Instructions to follow: Produce a verbatim copy of the entries listed below.
─── Supplied records ───
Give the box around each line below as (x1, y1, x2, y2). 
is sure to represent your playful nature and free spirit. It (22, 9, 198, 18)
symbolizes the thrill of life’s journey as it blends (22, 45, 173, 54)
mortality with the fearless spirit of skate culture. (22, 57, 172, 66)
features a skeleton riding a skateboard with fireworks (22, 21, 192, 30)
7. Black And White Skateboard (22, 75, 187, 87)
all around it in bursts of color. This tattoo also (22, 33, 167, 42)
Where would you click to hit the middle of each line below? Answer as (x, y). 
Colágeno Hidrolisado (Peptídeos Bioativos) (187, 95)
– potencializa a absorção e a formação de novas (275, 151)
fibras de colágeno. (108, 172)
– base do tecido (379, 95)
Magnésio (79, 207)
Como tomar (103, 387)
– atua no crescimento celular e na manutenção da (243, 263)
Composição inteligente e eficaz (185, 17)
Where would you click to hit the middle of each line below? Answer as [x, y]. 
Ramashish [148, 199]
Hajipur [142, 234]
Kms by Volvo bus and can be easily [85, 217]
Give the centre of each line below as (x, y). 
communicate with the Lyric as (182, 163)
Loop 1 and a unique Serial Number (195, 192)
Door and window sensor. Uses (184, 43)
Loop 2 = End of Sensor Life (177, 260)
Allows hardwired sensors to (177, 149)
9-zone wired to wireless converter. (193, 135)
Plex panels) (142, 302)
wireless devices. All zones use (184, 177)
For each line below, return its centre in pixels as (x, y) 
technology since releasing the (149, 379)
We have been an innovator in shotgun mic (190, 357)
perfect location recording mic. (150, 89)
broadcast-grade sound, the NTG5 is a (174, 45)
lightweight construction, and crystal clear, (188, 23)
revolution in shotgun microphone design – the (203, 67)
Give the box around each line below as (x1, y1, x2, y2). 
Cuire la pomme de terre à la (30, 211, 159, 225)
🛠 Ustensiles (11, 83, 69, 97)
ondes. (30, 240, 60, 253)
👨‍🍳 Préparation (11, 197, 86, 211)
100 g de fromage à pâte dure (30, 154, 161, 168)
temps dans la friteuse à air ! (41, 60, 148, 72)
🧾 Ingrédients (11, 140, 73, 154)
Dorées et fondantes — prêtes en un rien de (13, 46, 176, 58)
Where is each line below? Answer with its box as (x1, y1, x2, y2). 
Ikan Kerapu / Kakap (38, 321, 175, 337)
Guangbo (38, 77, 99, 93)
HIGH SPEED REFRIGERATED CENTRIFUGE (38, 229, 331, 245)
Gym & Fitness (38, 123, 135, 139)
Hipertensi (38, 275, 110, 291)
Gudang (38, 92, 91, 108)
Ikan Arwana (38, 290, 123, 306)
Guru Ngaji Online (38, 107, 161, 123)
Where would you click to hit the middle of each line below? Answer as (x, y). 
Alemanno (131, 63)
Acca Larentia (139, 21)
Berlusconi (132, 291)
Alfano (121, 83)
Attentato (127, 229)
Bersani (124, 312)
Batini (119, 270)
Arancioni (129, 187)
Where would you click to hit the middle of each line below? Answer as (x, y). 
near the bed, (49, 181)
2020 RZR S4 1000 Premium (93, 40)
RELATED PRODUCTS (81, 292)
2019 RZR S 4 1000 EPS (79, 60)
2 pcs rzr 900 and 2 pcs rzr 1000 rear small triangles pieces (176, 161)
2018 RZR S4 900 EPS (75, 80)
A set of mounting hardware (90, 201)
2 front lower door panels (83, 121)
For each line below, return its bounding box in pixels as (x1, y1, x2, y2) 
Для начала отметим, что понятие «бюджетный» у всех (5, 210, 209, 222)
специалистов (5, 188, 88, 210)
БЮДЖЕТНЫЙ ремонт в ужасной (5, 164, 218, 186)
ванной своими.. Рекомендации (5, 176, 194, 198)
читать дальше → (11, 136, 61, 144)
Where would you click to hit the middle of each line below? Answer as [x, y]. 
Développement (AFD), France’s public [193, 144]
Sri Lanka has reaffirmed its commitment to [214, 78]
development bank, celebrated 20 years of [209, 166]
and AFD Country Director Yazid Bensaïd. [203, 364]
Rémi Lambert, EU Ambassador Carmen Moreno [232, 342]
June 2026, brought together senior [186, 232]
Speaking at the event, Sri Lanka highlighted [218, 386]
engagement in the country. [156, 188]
───
Your response:
Give the box around each line below as (x1, y1, x2, y2). 
is sure to represent your playful nature and free spirit. It (22, 9, 198, 18)
symbolizes the thrill of life’s journey as it blends (22, 45, 173, 54)
mortality with the fearless spirit of skate culture. (22, 57, 172, 66)
features a skeleton riding a skateboard with fireworks (22, 21, 192, 30)
7. Black And White Skateboard (22, 75, 187, 87)
all around it in bursts of color. This tattoo also (22, 33, 167, 42)
Where would you click to hit the middle of each line below? Answer as (x, y). 
Colágeno Hidrolisado (Peptídeos Bioativos) (187, 95)
– potencializa a absorção e a formação de novas (275, 151)
fibras de colágeno. (108, 172)
– base do tecido (379, 95)
Magnésio (79, 207)
Como tomar (103, 387)
– atua no crescimento celular e na manutenção da (243, 263)
Composição inteligente e eficaz (185, 17)
Where would you click to hit the middle of each line below? Answer as [x, y]. 
Ramashish [148, 199]
Hajipur [142, 234]
Kms by Volvo bus and can be easily [85, 217]
Give the centre of each line below as (x, y). 
communicate with the Lyric as (182, 163)
Loop 1 and a unique Serial Number (195, 192)
Door and window sensor. Uses (184, 43)
Loop 2 = End of Sensor Life (177, 260)
Allows hardwired sensors to (177, 149)
9-zone wired to wireless converter. (193, 135)
Plex panels) (142, 302)
wireless devices. All zones use (184, 177)
For each line below, return its centre in pixels as (x, y) 
technology since releasing the (149, 379)
We have been an innovator in shotgun mic (190, 357)
perfect location recording mic. (150, 89)
broadcast-grade sound, the NTG5 is a (174, 45)
lightweight construction, and crystal clear, (188, 23)
revolution in shotgun microphone design – the (203, 67)
Give the box around each line below as (x1, y1, x2, y2). 
Cuire la pomme de terre à la (30, 211, 159, 225)
🛠 Ustensiles (11, 83, 69, 97)
ondes. (30, 240, 60, 253)
👨‍🍳 Préparation (11, 197, 86, 211)
100 g de fromage à pâte dure (30, 154, 161, 168)
temps dans la friteuse à air ! (41, 60, 148, 72)
🧾 Ingrédients (11, 140, 73, 154)
Dorées et fondantes — prêtes en un rien de (13, 46, 176, 58)
Where is each line below? Answer with its box as (x1, y1, x2, y2). 
Ikan Kerapu / Kakap (38, 321, 175, 337)
Guangbo (38, 77, 99, 93)
HIGH SPEED REFRIGERATED CENTRIFUGE (38, 229, 331, 245)
Gym & Fitness (38, 123, 135, 139)
Hipertensi (38, 275, 110, 291)
Gudang (38, 92, 91, 108)
Ikan Arwana (38, 290, 123, 306)
Guru Ngaji Online (38, 107, 161, 123)
Where would you click to hit the middle of each line below? Answer as (x, y). 
Alemanno (131, 63)
Acca Larentia (139, 21)
Berlusconi (132, 291)
Alfano (121, 83)
Attentato (127, 229)
Bersani (124, 312)
Batini (119, 270)
Arancioni (129, 187)
Where would you click to hit the middle of each line below? Answer as (x, y). 
near the bed, (49, 181)
2020 RZR S4 1000 Premium (93, 40)
RELATED PRODUCTS (81, 292)
2019 RZR S 4 1000 EPS (79, 60)
2 pcs rzr 900 and 2 pcs rzr 1000 rear small triangles pieces (176, 161)
2018 RZR S4 900 EPS (75, 80)
A set of mounting hardware (90, 201)
2 front lower door panels (83, 121)
For each line below, return its bounding box in pixels as (x1, y1, x2, y2) 
Для начала отметим, что понятие «бюджетный» у всех (5, 210, 209, 222)
специалистов (5, 188, 88, 210)
БЮДЖЕТНЫЙ ремонт в ужасной (5, 164, 218, 186)
ванной своими.. Рекомендации (5, 176, 194, 198)
читать дальше → (11, 136, 61, 144)
Where would you click to hit the middle of each line below? Answer as [x, y]. 
Développement (AFD), France’s public [193, 144]
Sri Lanka has reaffirmed its commitment to [214, 78]
development bank, celebrated 20 years of [209, 166]
and AFD Country Director Yazid Bensaïd. [203, 364]
Rémi Lambert, EU Ambassador Carmen Moreno [232, 342]
June 2026, brought together senior [186, 232]
Speaking at the event, Sri Lanka highlighted [218, 386]
engagement in the country. [156, 188]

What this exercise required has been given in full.